Volumetry of Hippocampus and Amygdala with High-resolution MRI and Three-dimensional Analysis Software: Minimizing the Discrepancies Between Laboratories

Overview

Journal Cereb Cortex

Publisher Oxford University Press

Specialty Neurology

Date 2000 Apr 19

PMID 10769253

Citations 264

Authors

J C Pruessner

L M Li

W Serles

M Pruessner

D L Collins

N Kabani

S Lupien

A C Evans

Affiliations

Soon will be listed here.

Abstract

Within the medial temporal lobe, both the hippocampus and amygdala are frequently targeted by researchers and clinicians for volumetric analysis based on magnetic resonance imaging (MRI). However, different data acquisition techniques, analysis software and anatomical boundaries have in the past made it difficult to compare results of MRI studies from different laboratories. In order to reduce these differences, a segmentation protocol was established with 40 healthy normal control subjects recently scanned in our laboratory. Data acquisition was performed with a three-dimensional gradient echo technique, and scans were corrected for non-uniformity and registered into standard stereotaxic space prior to segmentation. Volumetric analysis was performed manually using three-dimensional software that allows simultaneous analysis of sagittal, coronal and horizontal images.

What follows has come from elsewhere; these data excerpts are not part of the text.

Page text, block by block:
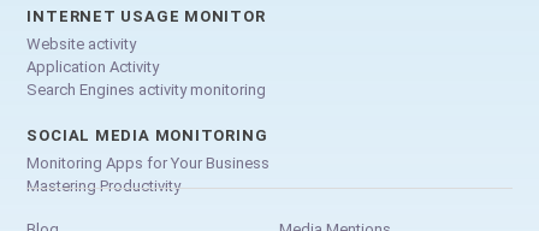
INTERNET USAGE MONITOR
Website activity
Application Activity
Search Engines activity monitoring
SOCIAL MEDIA MONITORING
Monitoring Apps for Your Business
Mastering Productivity
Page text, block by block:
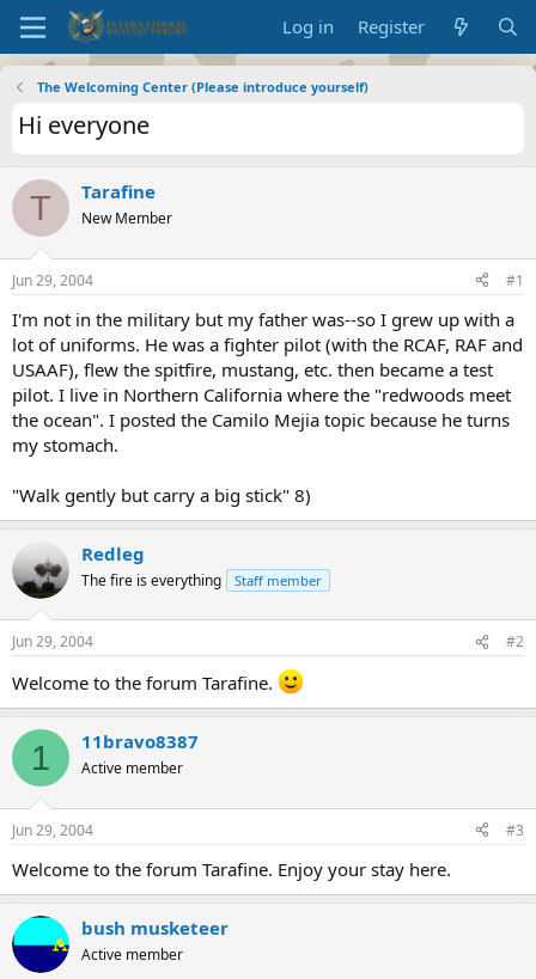
Log in Register
The Welcoming Center (Please introduce yourself)
Hi everyone
T Tarafine
New Member
Jun 29, 2004 #1
I'm not in the military but my father was--so I grew up with a
lot of uniforms. He was a fighter pilot (with the RCAF, RAF and
USAAF), flew the spitfire, mustang, etc. then became a test
pilot. I live in Northern California where the "redwoods meet
the ocean". I posted the Camilo Mejia topic because he turns
my stomach.
"Walk gently but carry a big stick" 8)
Redleg
The fire is everything Staff member
Jun 29, 2004 #2
Welcome to the forum Tarafine.
1 11bravo8387
Active member
Jun 29, 2004 #3
Welcome to the forum Tarafine. Enjoy your stay here.
bush musketeer
Active member

Intra- and inter-rater coefficients yielded correlation coefficients comparable with other protocols. The hippocampal volume was larger in the right hemisphere (3324 versus 3208 mm(3)), while no interhemispheric differences for the amygdala (1154 versus 1160 mm(3)) could be observed. Most importantly, results from recent segmentation protocols for hippocampus and amygdala seem to approach each other with regard to mean volumes and interhemispheric differences. This indicates that the advances in scanning technique, volume preparation and segmentation protocols allow a more precise definition of medial temporal lobe structures with MRI, and that results for mean volumes for hippocampus and amygdala from different laboratories will eventually become comparable.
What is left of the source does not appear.